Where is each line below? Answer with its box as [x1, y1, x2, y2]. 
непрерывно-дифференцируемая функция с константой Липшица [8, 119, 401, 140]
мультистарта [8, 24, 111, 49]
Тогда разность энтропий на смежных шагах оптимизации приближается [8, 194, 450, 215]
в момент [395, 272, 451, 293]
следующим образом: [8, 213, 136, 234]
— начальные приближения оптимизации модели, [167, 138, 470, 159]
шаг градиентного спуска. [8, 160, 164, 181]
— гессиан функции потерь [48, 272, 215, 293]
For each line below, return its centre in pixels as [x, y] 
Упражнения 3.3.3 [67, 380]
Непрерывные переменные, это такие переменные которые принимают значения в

==

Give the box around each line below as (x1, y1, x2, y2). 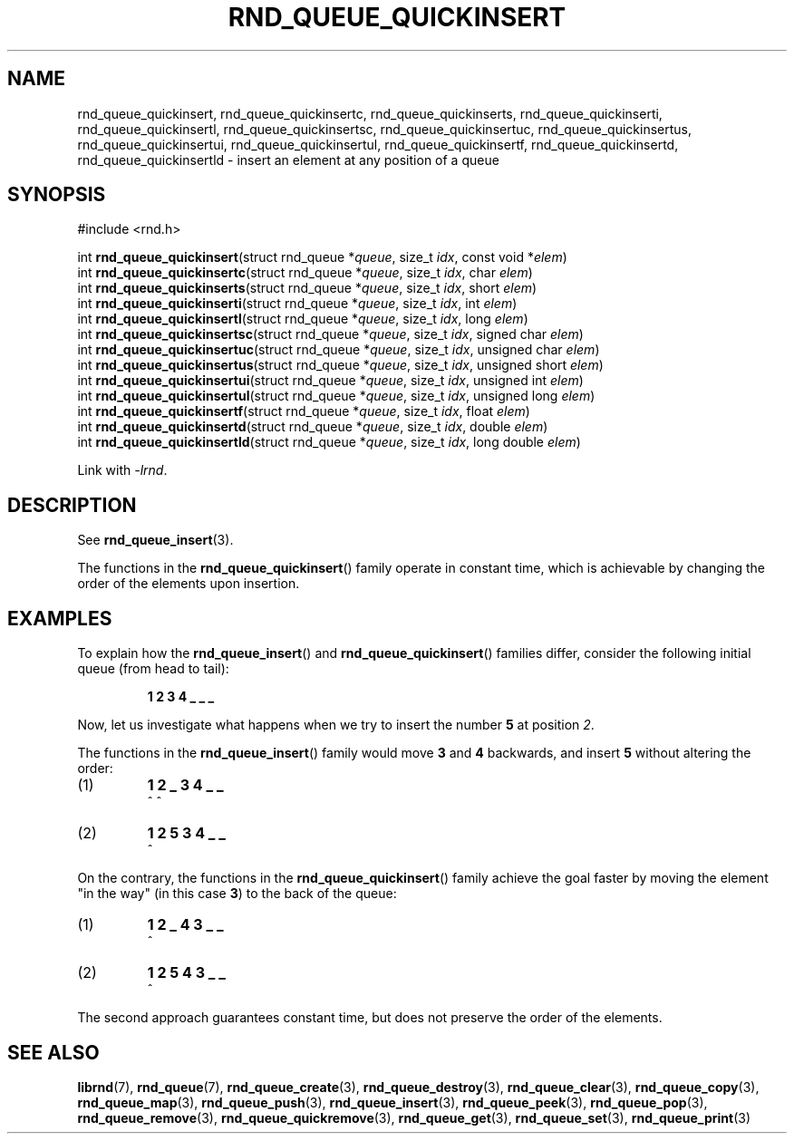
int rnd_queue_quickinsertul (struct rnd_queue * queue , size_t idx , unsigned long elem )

...

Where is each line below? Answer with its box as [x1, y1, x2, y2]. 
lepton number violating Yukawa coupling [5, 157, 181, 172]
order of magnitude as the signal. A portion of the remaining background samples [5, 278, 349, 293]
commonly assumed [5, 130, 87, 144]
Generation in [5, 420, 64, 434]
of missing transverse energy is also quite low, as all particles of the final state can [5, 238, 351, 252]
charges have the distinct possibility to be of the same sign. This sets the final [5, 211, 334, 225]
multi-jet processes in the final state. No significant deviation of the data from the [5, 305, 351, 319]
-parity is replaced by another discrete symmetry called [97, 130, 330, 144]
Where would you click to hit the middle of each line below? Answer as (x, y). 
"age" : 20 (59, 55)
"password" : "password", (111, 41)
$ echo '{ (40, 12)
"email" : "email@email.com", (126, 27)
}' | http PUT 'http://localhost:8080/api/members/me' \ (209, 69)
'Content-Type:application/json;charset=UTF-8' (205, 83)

TASK STATEMENT: Only those lines of the entries above that run from the line containing "шаг градиентного спуска. [8, 160, 164, 181]" to the line containing "Непрерывные переменные, это", both included, should be transcribed exactly.

ANSWER SPACE:
шаг градиентного спуска. [8, 160, 164, 181]
— гессиан функции потерь [48, 272, 215, 293]
For each line below, return its centre in pixels as [x, y] 
Упражнения 3.3.3 [67, 380]
Непрерывные переменные, это такие переменные которые принимают значения в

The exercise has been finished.